Babylone inflationniste, chercheurs paresseux et algorithmes affamés #63

Score de risque polygénique en santé mentale ?  - Une majorité de la psychologie développementale ne sert à rien - Le PIB de Babylone ? - Les biais sexistes dans l’enseignement -TikTok et les troubles alimentaires - Abonnés : Rétraction chez PLOS one

Psycho Papers
8 min ⋅ 24/09/2025

À quoi sert l’information du score de risque polygénique en santé mentale ? 

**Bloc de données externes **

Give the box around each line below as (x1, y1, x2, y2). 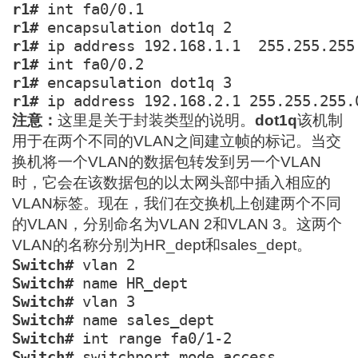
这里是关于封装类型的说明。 (58, 112, 256, 129)
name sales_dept (74, 311, 215, 330)
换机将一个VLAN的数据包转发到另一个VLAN (12, 153, 322, 171)
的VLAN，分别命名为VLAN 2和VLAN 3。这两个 (12, 216, 343, 233)
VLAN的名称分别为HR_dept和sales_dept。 (12, 237, 312, 254)
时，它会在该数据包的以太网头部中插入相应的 (12, 174, 332, 192)
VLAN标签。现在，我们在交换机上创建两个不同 (12, 195, 342, 213)
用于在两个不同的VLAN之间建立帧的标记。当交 (12, 133, 342, 150)
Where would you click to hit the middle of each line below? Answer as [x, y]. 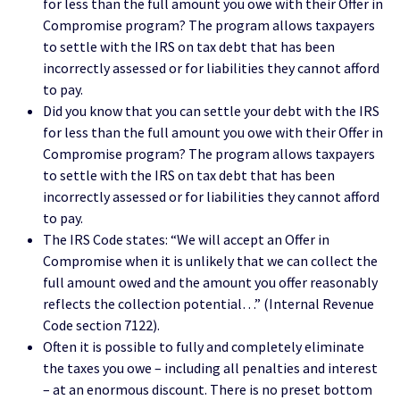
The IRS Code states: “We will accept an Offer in [186, 240]
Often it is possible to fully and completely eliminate [204, 347]
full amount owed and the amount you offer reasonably [210, 283]
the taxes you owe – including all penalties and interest [210, 368]
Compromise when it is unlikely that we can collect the [210, 261]
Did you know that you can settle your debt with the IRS [211, 111]
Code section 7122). [101, 325]
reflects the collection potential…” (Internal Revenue [208, 304]
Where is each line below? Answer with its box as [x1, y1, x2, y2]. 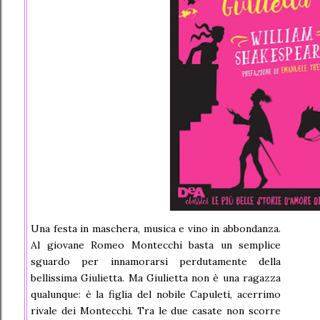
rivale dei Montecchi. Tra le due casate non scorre [31, 304, 281, 318]
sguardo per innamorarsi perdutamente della [31, 255, 281, 269]
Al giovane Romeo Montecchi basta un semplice [31, 239, 281, 252]
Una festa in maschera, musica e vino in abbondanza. [31, 222, 281, 236]
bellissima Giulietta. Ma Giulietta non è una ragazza [31, 271, 281, 285]
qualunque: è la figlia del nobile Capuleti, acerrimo [31, 288, 281, 301]
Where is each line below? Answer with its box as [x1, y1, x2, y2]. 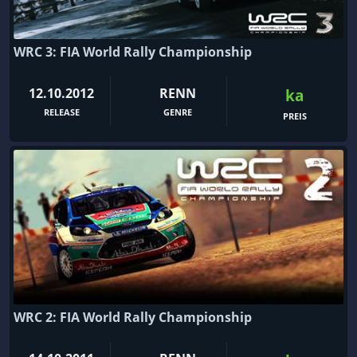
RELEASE [43, 106, 80, 119]
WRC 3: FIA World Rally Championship [14, 43, 252, 61]
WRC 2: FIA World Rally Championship [14, 308, 252, 326]
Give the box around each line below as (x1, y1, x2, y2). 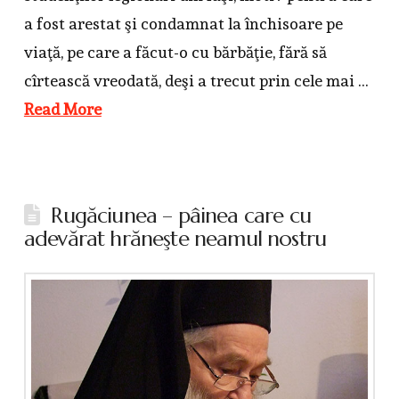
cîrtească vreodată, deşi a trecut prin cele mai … (23, 70, 369, 90)
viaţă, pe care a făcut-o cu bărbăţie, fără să (23, 42, 327, 61)
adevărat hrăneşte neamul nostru (23, 224, 327, 252)
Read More (23, 99, 102, 118)
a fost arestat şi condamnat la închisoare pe (23, 13, 343, 33)
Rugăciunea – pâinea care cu (51, 201, 311, 229)
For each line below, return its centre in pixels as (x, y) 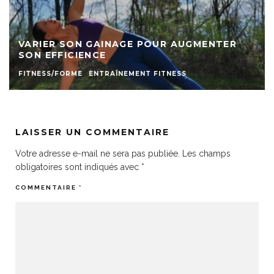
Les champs (206, 154)
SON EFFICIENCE (62, 55)
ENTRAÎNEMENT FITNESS (138, 74)
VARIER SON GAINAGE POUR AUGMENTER (128, 44)
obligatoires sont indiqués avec (78, 167)
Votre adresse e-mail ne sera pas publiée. (98, 154)
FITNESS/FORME (51, 74)
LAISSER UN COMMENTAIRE (92, 132)
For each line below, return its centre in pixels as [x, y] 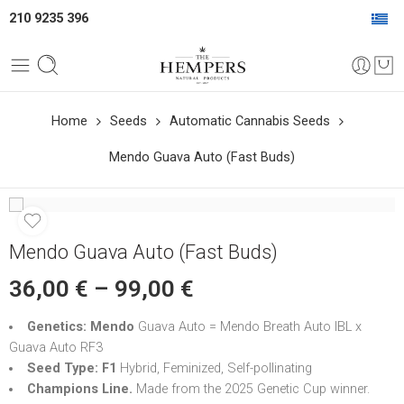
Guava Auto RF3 [56, 348]
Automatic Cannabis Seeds [250, 121]
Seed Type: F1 [73, 368]
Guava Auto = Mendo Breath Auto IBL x [249, 327]
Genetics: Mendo [82, 327]
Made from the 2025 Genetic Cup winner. [252, 389]
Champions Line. [81, 389]
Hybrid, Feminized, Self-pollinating [216, 368]
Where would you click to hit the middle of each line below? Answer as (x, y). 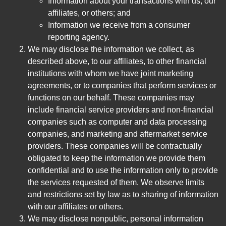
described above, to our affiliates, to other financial (117, 62)
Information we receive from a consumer (119, 25)
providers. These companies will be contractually (115, 146)
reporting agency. (79, 37)
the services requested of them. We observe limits (116, 183)
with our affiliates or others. (75, 207)
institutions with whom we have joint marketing (110, 74)
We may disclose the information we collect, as (111, 49)
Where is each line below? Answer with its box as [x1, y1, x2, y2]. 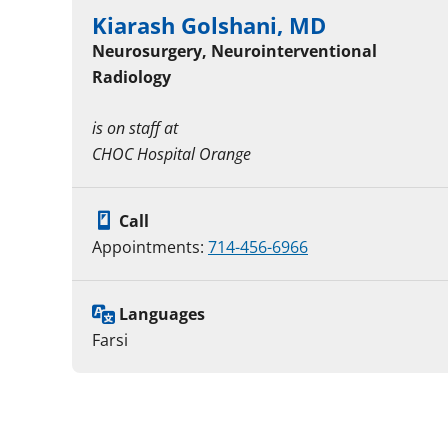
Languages [119, 303, 206, 326]
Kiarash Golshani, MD [92, 10, 326, 41]
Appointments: [92, 236, 208, 259]
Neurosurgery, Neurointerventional [92, 40, 377, 63]
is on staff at [92, 117, 178, 140]
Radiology [92, 66, 171, 89]
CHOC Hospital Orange [92, 143, 251, 166]
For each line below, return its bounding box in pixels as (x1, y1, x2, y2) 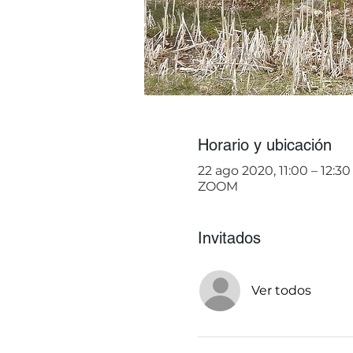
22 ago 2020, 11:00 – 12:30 (197, 162, 351, 178)
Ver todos (251, 282, 311, 298)
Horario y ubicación (197, 135, 332, 154)
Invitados (197, 228, 261, 247)
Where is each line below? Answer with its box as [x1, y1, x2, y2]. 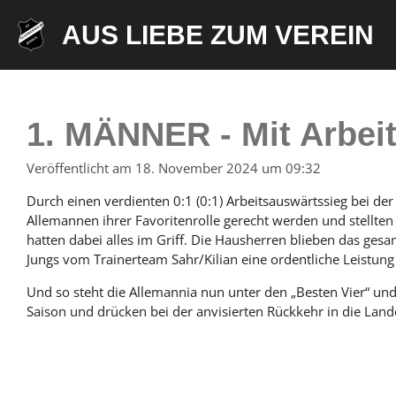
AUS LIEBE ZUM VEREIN [62, 19, 374, 49]
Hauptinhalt [8, 29, 80, 44]
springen [8, 49, 63, 64]
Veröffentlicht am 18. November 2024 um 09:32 [27, 159, 321, 178]
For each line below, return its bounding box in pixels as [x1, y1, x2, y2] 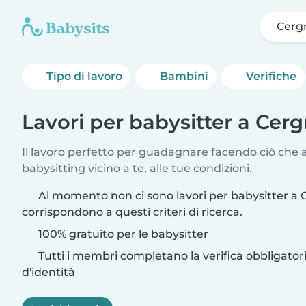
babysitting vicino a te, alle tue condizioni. [22, 162, 252, 175]
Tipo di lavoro [46, 70, 122, 83]
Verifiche [246, 70, 297, 83]
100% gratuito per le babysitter [36, 227, 208, 240]
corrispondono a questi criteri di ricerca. [22, 206, 242, 219]
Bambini [160, 70, 209, 83]
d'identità [22, 266, 75, 279]
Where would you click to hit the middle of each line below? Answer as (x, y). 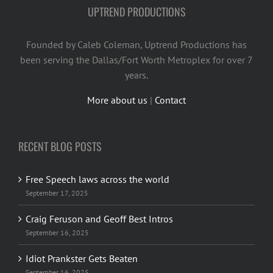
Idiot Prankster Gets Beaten (82, 258)
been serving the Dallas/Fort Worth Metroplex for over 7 (136, 59)
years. (136, 75)
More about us (117, 100)
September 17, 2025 (57, 193)
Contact (170, 100)
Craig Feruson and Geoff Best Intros (99, 218)
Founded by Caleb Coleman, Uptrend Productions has (136, 44)
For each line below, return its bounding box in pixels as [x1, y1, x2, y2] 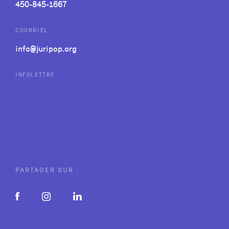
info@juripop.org [15, 44, 77, 54]
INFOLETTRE [15, 72, 55, 78]
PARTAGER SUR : [15, 167, 79, 174]
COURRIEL [15, 28, 48, 33]
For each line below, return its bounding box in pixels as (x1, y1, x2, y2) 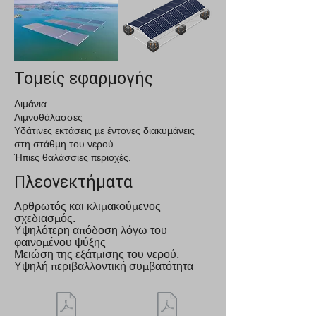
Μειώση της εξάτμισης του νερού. (14, 248, 179, 261)
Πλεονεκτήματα (14, 173, 133, 192)
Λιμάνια (14, 98, 47, 109)
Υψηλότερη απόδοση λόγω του (14, 224, 167, 237)
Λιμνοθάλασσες (14, 111, 83, 123)
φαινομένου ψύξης (14, 236, 106, 249)
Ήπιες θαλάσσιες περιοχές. (14, 152, 134, 163)
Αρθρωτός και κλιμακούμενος (14, 200, 161, 213)
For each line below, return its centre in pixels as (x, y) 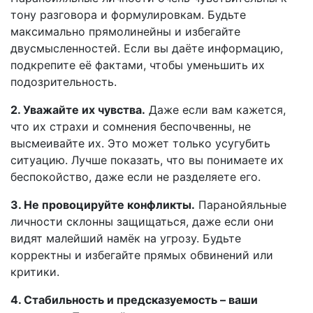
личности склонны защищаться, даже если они (142, 221)
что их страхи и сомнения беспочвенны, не (131, 126)
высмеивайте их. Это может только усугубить (140, 143)
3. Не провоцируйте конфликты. (103, 205)
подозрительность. (64, 82)
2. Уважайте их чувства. (78, 110)
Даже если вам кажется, (216, 110)
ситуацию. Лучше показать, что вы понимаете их (147, 160)
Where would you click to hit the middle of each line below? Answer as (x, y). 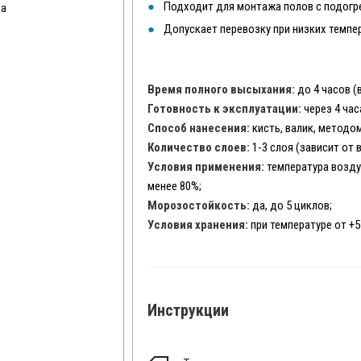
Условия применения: (206, 167)
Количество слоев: (199, 147)
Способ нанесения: (200, 128)
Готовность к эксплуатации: (226, 109)
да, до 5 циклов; (293, 205)
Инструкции (189, 310)
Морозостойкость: (200, 205)
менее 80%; (175, 186)
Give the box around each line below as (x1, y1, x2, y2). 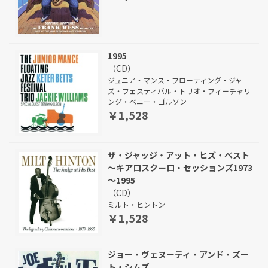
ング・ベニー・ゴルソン (108, 96, 187, 106)
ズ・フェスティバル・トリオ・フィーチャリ (108, 86, 251, 96)
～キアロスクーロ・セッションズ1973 (108, 162, 252, 173)
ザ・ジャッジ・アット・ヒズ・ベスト (108, 149, 249, 161)
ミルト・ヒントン (108, 199, 165, 209)
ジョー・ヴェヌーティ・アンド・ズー (108, 248, 249, 260)
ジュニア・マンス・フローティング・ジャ (108, 75, 242, 85)
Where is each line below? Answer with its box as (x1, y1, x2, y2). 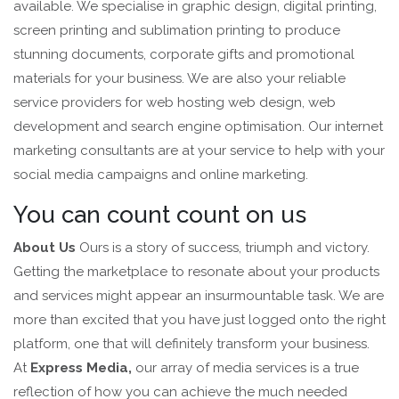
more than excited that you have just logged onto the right (13, 312, 386, 329)
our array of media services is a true (135, 360, 359, 377)
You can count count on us (13, 201, 306, 229)
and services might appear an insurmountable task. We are (13, 288, 384, 305)
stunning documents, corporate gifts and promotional (13, 46, 354, 63)
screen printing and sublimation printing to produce (13, 22, 340, 39)
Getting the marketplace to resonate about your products (13, 264, 379, 281)
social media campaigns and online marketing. (13, 167, 308, 183)
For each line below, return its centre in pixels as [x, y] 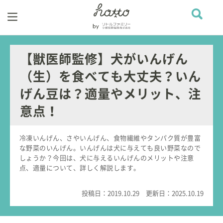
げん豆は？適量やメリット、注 [110, 94]
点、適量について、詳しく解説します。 [80, 168]
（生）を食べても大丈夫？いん [110, 77]
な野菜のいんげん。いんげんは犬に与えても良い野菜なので [110, 148]
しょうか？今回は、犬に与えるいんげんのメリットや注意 [107, 158]
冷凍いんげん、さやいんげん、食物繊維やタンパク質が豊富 [110, 138]
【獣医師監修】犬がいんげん [104, 59]
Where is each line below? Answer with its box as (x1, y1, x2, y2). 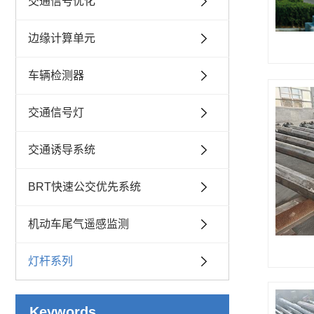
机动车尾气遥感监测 (28, 218, 129, 230)
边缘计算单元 (28, 32, 95, 44)
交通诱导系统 (28, 144, 95, 156)
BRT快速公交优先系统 (28, 181, 141, 193)
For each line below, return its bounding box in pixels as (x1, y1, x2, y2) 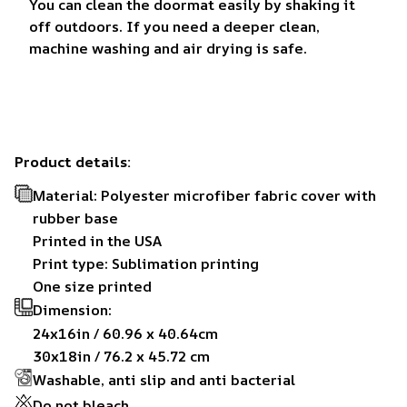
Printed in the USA (33, 231, 162, 252)
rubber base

Le score de risque polygénique est le lien (la corrélation) entre l’expression de gènes et des troubles médicaux comme les maladies cardiovasculaires, les cancers, le diabète etc. 

Selon cette méta-analyse, il y a 12 études qui ont testé cette association. Selon ses résultats, il n’y a pas d’intérêt d’utiliser les risques polygéniques pour prédire les risques de trouble de santé, ni de troubles psychologiques. 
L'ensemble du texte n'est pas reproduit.